◆ **Records to use**
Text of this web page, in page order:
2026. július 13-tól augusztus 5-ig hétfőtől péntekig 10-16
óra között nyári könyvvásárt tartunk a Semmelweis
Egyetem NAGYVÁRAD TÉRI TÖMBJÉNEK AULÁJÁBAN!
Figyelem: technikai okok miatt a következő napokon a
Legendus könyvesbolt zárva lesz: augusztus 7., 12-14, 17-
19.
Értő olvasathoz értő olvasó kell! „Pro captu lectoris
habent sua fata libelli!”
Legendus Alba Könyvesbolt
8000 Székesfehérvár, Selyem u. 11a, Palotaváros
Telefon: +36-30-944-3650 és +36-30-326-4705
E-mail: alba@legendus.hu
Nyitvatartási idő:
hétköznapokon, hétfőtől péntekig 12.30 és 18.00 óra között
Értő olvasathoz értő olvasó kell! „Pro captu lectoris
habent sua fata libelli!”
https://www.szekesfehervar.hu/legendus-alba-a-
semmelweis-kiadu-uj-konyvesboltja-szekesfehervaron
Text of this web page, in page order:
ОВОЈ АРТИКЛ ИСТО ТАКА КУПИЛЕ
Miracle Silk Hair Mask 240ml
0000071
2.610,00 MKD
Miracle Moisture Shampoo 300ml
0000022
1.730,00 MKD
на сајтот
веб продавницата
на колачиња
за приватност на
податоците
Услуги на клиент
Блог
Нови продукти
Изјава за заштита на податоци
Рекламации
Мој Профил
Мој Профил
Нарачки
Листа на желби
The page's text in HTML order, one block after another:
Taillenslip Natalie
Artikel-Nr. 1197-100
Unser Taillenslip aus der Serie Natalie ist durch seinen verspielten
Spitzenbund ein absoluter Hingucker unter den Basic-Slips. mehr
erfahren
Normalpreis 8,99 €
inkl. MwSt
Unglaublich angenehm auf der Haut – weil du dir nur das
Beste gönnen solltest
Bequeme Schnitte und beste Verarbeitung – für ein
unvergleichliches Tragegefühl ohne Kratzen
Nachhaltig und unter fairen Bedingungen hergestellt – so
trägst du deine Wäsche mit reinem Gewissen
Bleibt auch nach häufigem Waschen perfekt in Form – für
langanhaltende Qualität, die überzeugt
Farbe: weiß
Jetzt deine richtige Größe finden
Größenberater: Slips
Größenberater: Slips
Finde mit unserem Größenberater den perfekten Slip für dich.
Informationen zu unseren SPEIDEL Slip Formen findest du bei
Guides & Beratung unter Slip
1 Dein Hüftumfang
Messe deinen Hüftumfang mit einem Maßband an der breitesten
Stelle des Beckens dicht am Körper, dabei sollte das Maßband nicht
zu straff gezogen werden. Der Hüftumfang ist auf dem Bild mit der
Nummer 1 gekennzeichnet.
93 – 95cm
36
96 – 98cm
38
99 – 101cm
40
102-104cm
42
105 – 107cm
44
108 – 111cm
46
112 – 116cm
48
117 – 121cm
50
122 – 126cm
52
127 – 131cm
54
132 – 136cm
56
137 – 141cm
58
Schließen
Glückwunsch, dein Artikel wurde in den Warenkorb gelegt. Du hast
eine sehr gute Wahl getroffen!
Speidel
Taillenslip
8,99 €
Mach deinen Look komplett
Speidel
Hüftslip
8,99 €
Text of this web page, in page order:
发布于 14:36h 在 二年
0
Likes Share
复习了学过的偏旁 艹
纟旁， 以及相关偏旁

◆ **Your goal**
What is needed is a word-for-word restatement of all the data.

◆ **Completed task**
Text of this web page, in page order:
2026. július 13-tól augusztus 5-ig hétfőtől péntekig 10-16
óra között nyári könyvvásárt tartunk a Semmelweis
Egyetem NAGYVÁRAD TÉRI TÖMBJÉNEK AULÁJÁBAN!
Figyelem: technikai okok miatt a következő napokon a
Legendus könyvesbolt zárva lesz: augusztus 7., 12-14, 17-
19.
Értő olvasathoz értő olvasó kell! „Pro captu lectoris
habent sua fata libelli!”
Legendus Alba Könyvesbolt
8000 Székesfehérvár, Selyem u. 11a, Palotaváros
Telefon: +36-30-944-3650 és +36-30-326-4705
E-mail: alba@legendus.hu
Nyitvatartási idő:
hétköznapokon, hétfőtől péntekig 12.30 és 18.00 óra között
Értő olvasathoz értő olvasó kell! „Pro captu lectoris
habent sua fata libelli!”
https://www.szekesfehervar.hu/legendus-alba-a-
semmelweis-kiadu-uj-konyvesboltja-szekesfehervaron
Text of this web page, in page order:
ОВОЈ АРТИКЛ ИСТО ТАКА КУПИЛЕ
Miracle Silk Hair Mask 240ml
0000071
2.610,00 MKD
Miracle Moisture Shampoo 300ml
0000022
1.730,00 MKD
на сајтот
веб продавницата
на колачиња
за приватност на
податоците
Услуги на клиент
Блог
Нови продукти
Изјава за заштита на податоци
Рекламации
Мој Профил
Мој Профил
Нарачки
Листа на желби
The page's text in HTML order, one block after another:
Taillenslip Natalie
Artikel-Nr. 1197-100
Unser Taillenslip aus der Serie Natalie ist durch seinen verspielten
Spitzenbund ein absoluter Hingucker unter den Basic-Slips. mehr
erfahren
Normalpreis 8,99 €
inkl. MwSt
Unglaublich angenehm auf der Haut – weil du dir nur das
Beste gönnen solltest
Bequeme Schnitte und beste Verarbeitung – für ein
unvergleichliches Tragegefühl ohne Kratzen
Nachhaltig und unter fairen Bedingungen hergestellt – so
trägst du deine Wäsche mit reinem Gewissen
Bleibt auch nach häufigem Waschen perfekt in Form – für
langanhaltende Qualität, die überzeugt
Farbe: weiß
Jetzt deine richtige Größe finden
Größenberater: Slips
Größenberater: Slips
Finde mit unserem Größenberater den perfekten Slip für dich.
Informationen zu unseren SPEIDEL Slip Formen findest du bei
Guides & Beratung unter Slip
1 Dein Hüftumfang
Messe deinen Hüftumfang mit einem Maßband an der breitesten
Stelle des Beckens dicht am Körper, dabei sollte das Maßband nicht
zu straff gezogen werden. Der Hüftumfang ist auf dem Bild mit der
Nummer 1 gekennzeichnet.
93 – 95cm
36
96 – 98cm
38
99 – 101cm
40
102-104cm
42
105 – 107cm
44
108 – 111cm
46
112 – 116cm
48
117 – 121cm
50
122 – 126cm
52
127 – 131cm
54
132 – 136cm
56
137 – 141cm
58
Schließen
Glückwunsch, dein Artikel wurde in den Warenkorb gelegt. Du hast
eine sehr gute Wahl getroffen!
Speidel
Taillenslip
8,99 €
Mach deinen Look komplett
Speidel
Hüftslip
8,99 €
Text of this web page, in page order:
发布于 14:36h 在 二年
0
Likes Share
复习了学过的偏旁 艹
纟旁， 以及相关偏旁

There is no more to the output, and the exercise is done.